This is the mail archive of the
guile@sourceware.cygnus.com
mailing list for the Guile project.
Re: Multibyte encoding, scm_mb_supported_charset_p
- To: forcer <forcer AT mindless -dot- com>
- Subject: Re: Multibyte encoding, scm_mb_supported_charset_p
- From: Jim Blandy <jimb AT red-bean -dot- com>
- Date: 13 Sep 1999 14:13:13 -0500
- Cc: guile AT sourceware.cygnus -dot- com
- References: <199909131255.OAA01480@forcix.roof.lan>
> Just a hint to anyone who's implementing the multibyte encoding:
> There should be functions
>
> SCM scm_mb_supported_charset_p(SCM charset);
> int scm_mb_c_supported_charset_p(char *charset);
>
> which return boolean wether the charset is supported by guile.
Do you mean "charset" as in the arguments to scm_mb_iconv_open?
Sure --- that's a good idea.
Or do you mean "charset" as in the leading bytes described in
mbemacs.h? Those charsets aren't a Scheme-level concept. And I don't
really want to introduce it outside of the mb modules, because when we
switch to UTF-8, the concept is going away.
Handa-san needed some representation for text coming from a wide
variety of source character sets. So he organized his universal
encoding around the existing character sets. But it's still just an
implementation detail.
If you want functions like "char-greek?" or "char-chinese?", that's
cool. Or if you want functions like "(char-encodable? CHAR CHARSET)",
that's cool too. But the leading bytes are exactly the sort of detail
of the Emacs-Mule encoding that I *don't* want to spread around the
rest of Guile.
> Also, ``text ports'' (don't know about the correct terminology)

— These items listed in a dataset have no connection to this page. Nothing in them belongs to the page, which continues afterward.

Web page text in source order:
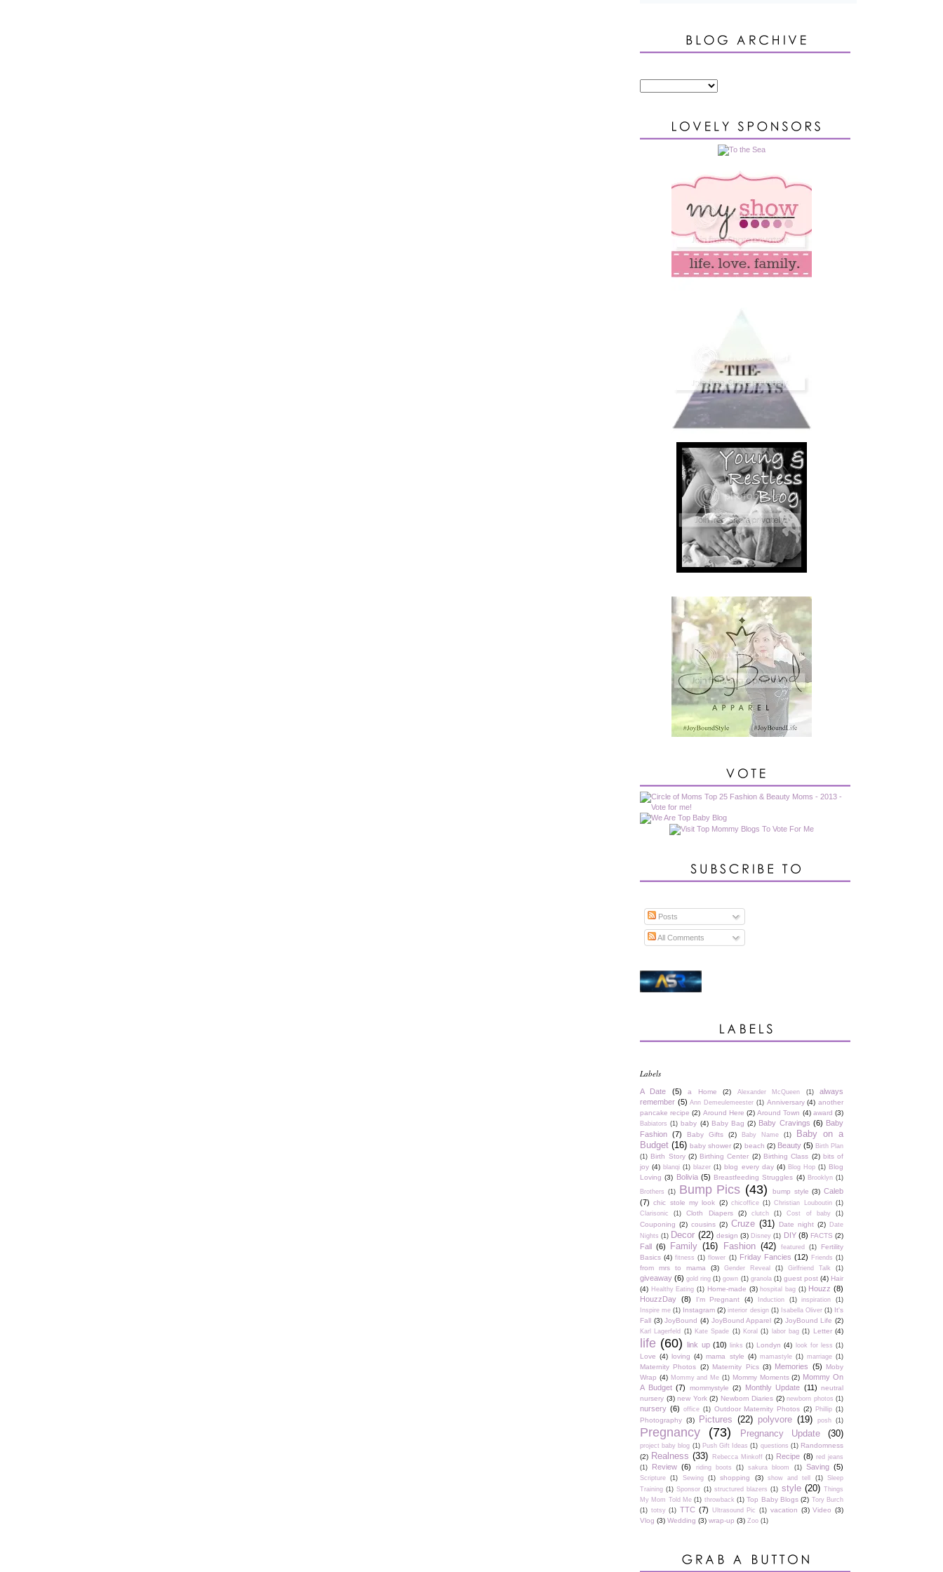
Posts
All Comments
Labels
A Date (5) a Home (2) Alexander McQueen (1)
always
remember (5) Ann Demeulemeester (1) Anniversary (4) another
pancake recipe (2) Around Here (2) Around Town (4) award (3)
Babiators (1) baby (4) Baby Bag (2) Baby Cravings (6) Baby
Fashion (7) Baby Gifts (2) Baby Name (1)
Baby on a
Budget (16) baby shower (2) beach (2) Beauty (5) Birth Plan
(1) Birth Story (2) Birthing Center (2) Birthing Class (2) bits of
joy (4) blanqi (1) blazer (1) blog every day (4) Blog Hop (1) Blog
Loving (3) Bolivia (5) Breastfeeding Struggles (4) Brooklyn (1)
Brothers (1) Bump Pics (43) bump style (3) Caleb
(7) chic stole my look (2) chicoffice (1) Christian Louboutin (1)
Clarisonic
(1) Cloth Diapers (2) clutch (1) Cost of baby (1)
Couponing (2) cousins (2) Cruze (31) Date night (2) Date
Nights (1) Decor (22) design (3) Disney (1) DIY (8) FACTS (2)
Fall (6) Family (16) Fashion (42) featured (1)
Fertility
Basics (4) fitness (1) flower (1) Friday Fancies (12) Friends (1)
from mrs to mama (3) Gender Reveal (1) Girlfriend Talk (1)
giveaway (6) gold ring (1) gown (1) granola (1) guest post (4) Hair
(4) Healthy Eating (1) Home-made (3) hospital bag (1) Houzz (8)
HouzzDay (8) I'm Pregnant (4) Induction (1) inspiration
(1)
Inspire me (1) Instagram (2) interior design (1) Isabella Oliver (1) It's
Fall (3) JoyBound (4) JoyBound Apparel (2) JoyBound Life (2)
Karl Lagerfeld (1) Kate Spade (1) Koral (1) labor bag (1) Letter (4)
life (60) link up (10) links (1) Londyn (4) look for less (1)
Love (4) loving (4) mama style (4) mamastyle (1) marriage (1)
Maternity Photos (2) Maternity Pics (3) Memories (5)
Moby
Wrap (4) Mommy and Me (1) Mommy Moments (2) Mommy On
A Budget (7) mommystyle (2) Monthly Update (11) neutral
nursery (3) new York (2) Newborn Diaries (2) newborn photos (1)
nursery (6) office (1) Outdoor Maternity Photos (2) Phillip (1)
Photography (3) Pictures (22) polyvore (19) posh (1)
Pregnancy (73) Pregnancy Update (30)
project baby blog (1) Push Gift Ideas (1) questions (1) Randomness
(2) Realness (33) Rebecca Minkoff (1) Recipe (8) red jeans
(1)
Review (6) riding boots (1) sakura bloom (1) Saving (5)
Scripture (1) Sewing (1) shopping (3) show and tell (1)
Sleep
Training (1) Sponsor (1) structured blazers (1) style (20) Things
My Mom Told Me (1) throwback (1) Top Baby Blogs (2) Tory Burch
(1) totsy (1) TTC (7) Ultrasound Pic (1) vacation (3) Video (3)
Vlog (3) Wedding (3) wrap-up (3) Zoo (1)

There is no correct terminology yet. :)
> should store a "charset" to/from which they'll convert when
> writing/reading.
Yes, indeed.
> (The default should be ISO-8859-1 for backwards compatibility,
> probably to be replaced by UTF-8 rsn)
The operating system has various mysterious ways of indicating what
encoding it wants you to use --- environment variables with names like
LC_MUMBLEFROTZ and such. I don't know what-all it is. Tcl has a
bunch of logic for figuring it out, which I plan to imitate.
> Additionally the documentation should state things clearly:
> - Does SCM_*LENGTH return the number of bytes or number of chars
> in the string?
> - If the latter, how does one get the number of bytes in a
> string?
I think these will be renamed, because this is confusing. We'll
provide a macro to get the length in bytes ("size"), and a function to
get the length in characters ("length").
> As a last suggestion, an addition to the gh_ interface:
>
> char *gh_mb_scm2newstr(SCM str, int *lenp, char *charset);
Yes, we need a bunch of those kinds of things. Something like:
char *gh_mb_scm2str_system (SCM str, int *lenp)
which just gives you the text of STR in whatever the system's encoding
is.
> While reading through mbapi.texi, i noticed the following
> promise:
>
> ``Using @code{scm_mb_index_cached} or
> @code{scm_mb_index_cached_func}, you can scan a string from
> left to right in time proportional to the length of the
> string.''
>
> Why only left to right? It should be equally fast to scan right
> to left. (I suppose this is how the scheme side string-index is
> implemented)
It is. I couldn't figure out how to say it in the manual without
getting really confusing. I do mention it down below.
> As a final question, when will multibyte characters and
> first-class environments be available (like, ``probably in a
> week/month/year'')
This is the really hard question for me. I don't really have any idea.
I want to keep working on this while the issues are fresh in my mind.
It would suck to go and spend a month working on it, and then have it
languish. So I'm hoping to work on it regularly.